Bivariate statistics. For bivariate analyses, the following statistics can be requested:
- | t-tests of means (assumes independent populations) between pairs of rows, |
- | chi-square, contingency coefficient and Cramers V, |
- | Kendalls Taus, Gamma, Lambdas, |
- | S (numerator of the tau statistics and of gamma), its standard and normal deviations, and its variance, |
- | Spearman rho, |
- | non-parametric tests: Wilcoxon, Mann-Whitney and Fisher. |
Note. The following options are available to control the appearance of the printout:
Percentages and mean values, if requested, may be printed in separate tables.

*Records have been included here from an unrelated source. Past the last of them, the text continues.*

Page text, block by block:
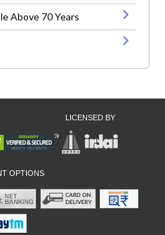
Above 70 Years
LICENSED BY
OPTIONS
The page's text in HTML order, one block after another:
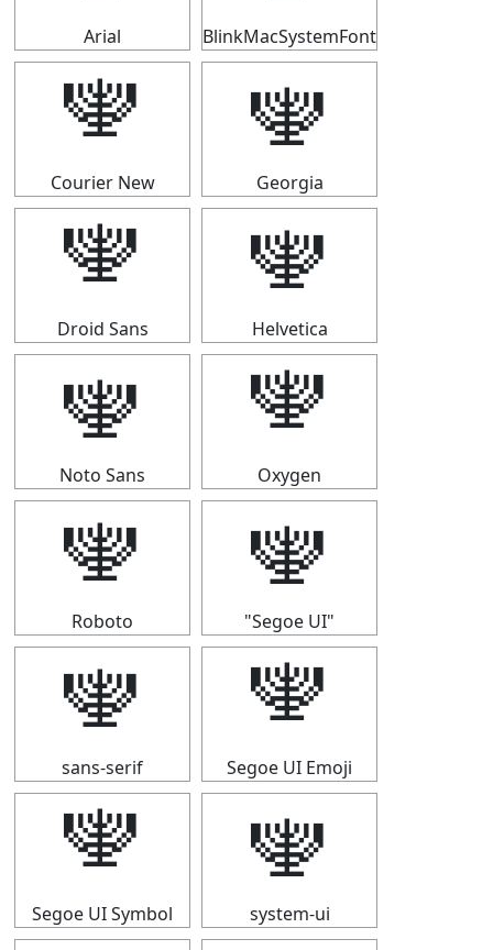
Arial BlinkMacSystemFont
🕎
Courier New
🕎
Georgia
🕎
Droid Sans
🕎
Helvetica
🕎
Noto Sans
🕎
Oxygen
🕎
Roboto
🕎
"Segoe UI"
🕎
sans-serif
🕎
Segoe UI Emoji
🕎
Segoe UI Symbol
🕎
system-ui
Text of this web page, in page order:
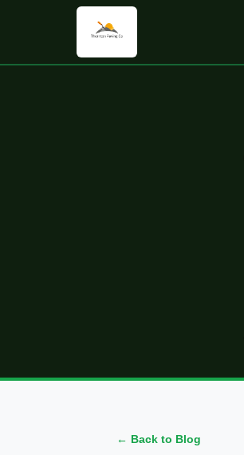
← Back to Blog
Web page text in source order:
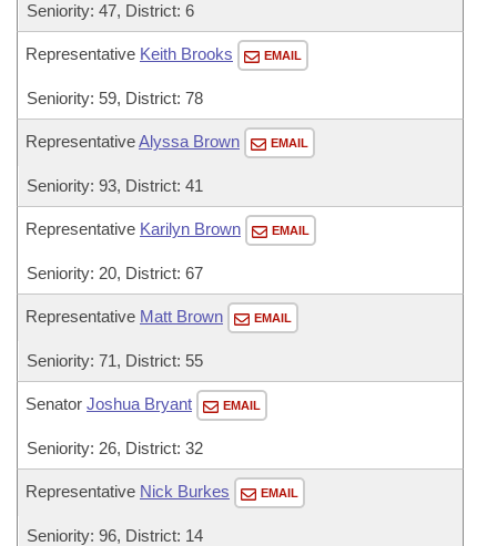
Seniority: 47, District: 6
Representative Keith Brooks EMAIL
Seniority: 59, District: 78
RepresentativeAlyssa Brown EMAIL
Seniority: 93, District: 41
Representative Karilyn Brown EMAIL
Seniority: 20, District: 67
Representative Matt Brown EMAIL
Seniority: 71, District: 55
Senator Joshua Bryant EMAIL
Seniority: 26, District: 32
Representative Nick Burkes EMAIL
Seniority: 96, District: 14
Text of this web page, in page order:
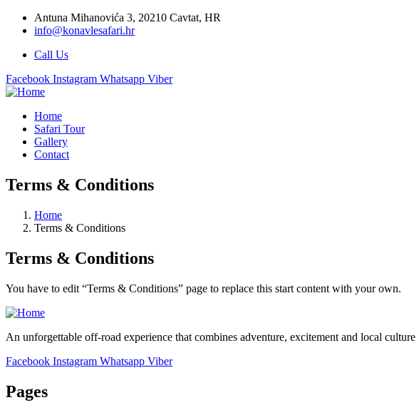
Antuna Mihanovića 3, 20210 Cavtat, HR
info@konavlesafari.hr
Call Us
Facebook Instagram Whatsapp Viber
Home
Safari Tour
Gallery
Contact
Terms & Conditions
Home
Terms & Conditions
Terms & Conditions
You have to edit “Terms & Conditions” page to replace this start content with your own.
An unforgettable off-road experience that combines adventure, excitement and local culture
Facebook Instagram Whatsapp Viber
Pages

The grid can be suppressed.
Rows which have no entries in a particular section of a large frequency table can be printed; tables with more than ten columns are printed in sections and the use of this "zero rows" option ensures that the various sections have the same number of rows (which is important if they are to be cut and pasted together).
Other tables are printed in the order of the table specifications except for tables for which only univariate statistics are requested; these are always grouped together and printed last.

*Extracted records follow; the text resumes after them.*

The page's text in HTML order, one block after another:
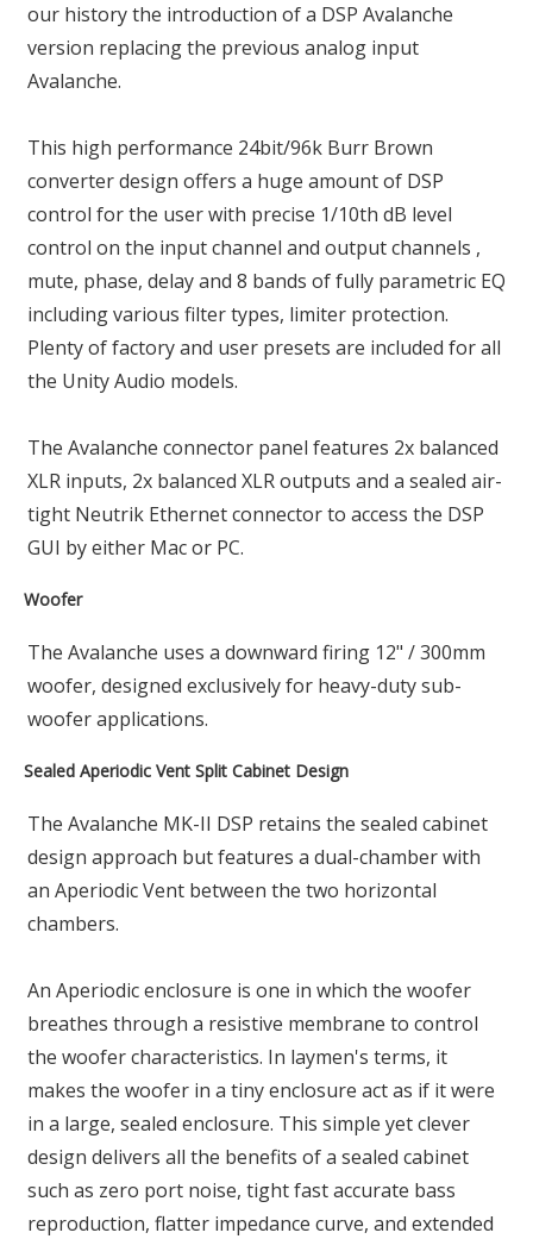
our history the introduction of a DSP Avalanche
version replacing the previous analog input
Avalanche.
This high performance 24bit/96k Burr Brown
converter design offers a huge amount of DSP
control for the user with precise 1/10th dB level
control on the input channel and output channels ,
mute, phase, delay and 8 bands of fully parametric EQ
including various filter types, limiter protection.
Plenty of factory and user presets are included for all
the Unity Audio models.
The Avalanche connector panel features 2x balanced
XLR inputs, 2x balanced XLR outputs and a sealed air-
tight Neutrik Ethernet connector to access the DSP
GUI by either Mac or PC.
Woofer
The Avalanche uses a downward firing 12" / 300mm
woofer, designed exclusively for heavy-duty sub-
woofer applications.
Sealed Aperiodic Vent Split Cabinet Design
The Avalanche MK-II DSP retains the sealed cabinet
design approach but features a dual-chamber with
an Aperiodic Vent between the two horizontal
chambers.
An Aperiodic enclosure is one in which the woofer
breathes through a resistive membrane to control
the woofer characteristics. In laymen's terms, it
makes the woofer in a tiny enclosure act as if it were
in a large, sealed enclosure. This simple yet clever
design delivers all the benefits of a sealed cabinet
such as zero port noise, tight fast accurate bass
reproduction, flatter impedance curve, and extended

Bivariate tables. Each bivariate table starts on a new page; a large table may take more than one page. Tables are printed with up to 10 columns and up to 16 rows per page depending on the number of items in each cell. Columns and rows are printed only for codes which actually appear in the data. Row and column totals, and cumulative marginal frequencies and percentages if requested, are printed around the edges of the table.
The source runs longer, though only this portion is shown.